**YOUR GOAL**
For this task, copy the data that follows exactly, keeping every character.

**EXTRACTED DATA**

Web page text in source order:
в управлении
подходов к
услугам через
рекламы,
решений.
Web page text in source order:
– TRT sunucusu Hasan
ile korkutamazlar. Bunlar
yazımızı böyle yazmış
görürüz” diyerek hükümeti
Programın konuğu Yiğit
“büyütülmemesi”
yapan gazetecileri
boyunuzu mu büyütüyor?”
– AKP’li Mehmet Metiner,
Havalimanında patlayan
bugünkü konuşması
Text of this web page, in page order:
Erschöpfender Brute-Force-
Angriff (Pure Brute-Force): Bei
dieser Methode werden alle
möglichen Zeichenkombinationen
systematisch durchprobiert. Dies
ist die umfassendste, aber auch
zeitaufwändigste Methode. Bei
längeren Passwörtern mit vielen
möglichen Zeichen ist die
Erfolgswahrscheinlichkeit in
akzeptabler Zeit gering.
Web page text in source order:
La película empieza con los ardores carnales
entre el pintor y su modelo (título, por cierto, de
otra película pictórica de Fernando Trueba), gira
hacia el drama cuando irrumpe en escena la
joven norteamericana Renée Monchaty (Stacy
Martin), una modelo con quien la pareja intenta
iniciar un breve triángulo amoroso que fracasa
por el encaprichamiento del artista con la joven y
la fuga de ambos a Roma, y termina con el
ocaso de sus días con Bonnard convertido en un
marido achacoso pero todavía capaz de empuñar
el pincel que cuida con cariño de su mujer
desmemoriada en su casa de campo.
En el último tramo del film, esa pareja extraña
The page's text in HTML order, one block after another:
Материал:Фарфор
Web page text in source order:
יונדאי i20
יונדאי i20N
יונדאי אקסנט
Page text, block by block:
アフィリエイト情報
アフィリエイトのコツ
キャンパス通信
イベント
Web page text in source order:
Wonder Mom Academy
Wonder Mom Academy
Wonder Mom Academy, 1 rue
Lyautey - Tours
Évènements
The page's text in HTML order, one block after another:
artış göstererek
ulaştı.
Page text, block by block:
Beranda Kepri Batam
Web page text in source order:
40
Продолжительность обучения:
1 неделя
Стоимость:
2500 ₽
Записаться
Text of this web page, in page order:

**PROBLEM SOLUTION**
Web page text in source order:
в управлении
подходов к
услугам через
рекламы,
решений.
Web page text in source order:
– TRT sunucusu Hasan
ile korkutamazlar. Bunlar
yazımızı böyle yazmış
görürüz” diyerek hükümeti
Programın konuğu Yiğit
“büyütülmemesi”
yapan gazetecileri
boyunuzu mu büyütüyor?”
– AKP’li Mehmet Metiner,
Havalimanında patlayan
bugünkü konuşması
Text of this web page, in page order:
Erschöpfender Brute-Force-
Angriff (Pure Brute-Force): Bei
dieser Methode werden alle
möglichen Zeichenkombinationen
systematisch durchprobiert. Dies
ist die umfassendste, aber auch
zeitaufwändigste Methode. Bei
längeren Passwörtern mit vielen
möglichen Zeichen ist die
Erfolgswahrscheinlichkeit in
akzeptabler Zeit gering.
Web page text in source order:
La película empieza con los ardores carnales
entre el pintor y su modelo (título, por cierto, de
otra película pictórica de Fernando Trueba), gira
hacia el drama cuando irrumpe en escena la
joven norteamericana Renée Monchaty (Stacy
Martin), una modelo con quien la pareja intenta
iniciar un breve triángulo amoroso que fracasa
por el encaprichamiento del artista con la joven y
la fuga de ambos a Roma, y termina con el
ocaso de sus días con Bonnard convertido en un
marido achacoso pero todavía capaz de empuñar
el pincel que cuida con cariño de su mujer
desmemoriada en su casa de campo.
En el último tramo del film, esa pareja extraña
The page's text in HTML order, one block after another:
Материал:Фарфор
Web page text in source order:
יונדאי i20
יונדאי i20N
יונדאי אקסנט
Page text, block by block:
アフィリエイト情報
アフィリエイトのコツ
キャンパス通信
イベント
Web page text in source order:
Wonder Mom Academy
Wonder Mom Academy
Wonder Mom Academy, 1 rue
Lyautey - Tours
Évènements
The page's text in HTML order, one block after another:
artış göstererek
ulaştı.
Page text, block by block:
Beranda Kepri Batam
Web page text in source order:
40
Продолжительность обучения:
1 неделя
Стоимость:
2500 ₽
Записаться
Text of this web page, in page order:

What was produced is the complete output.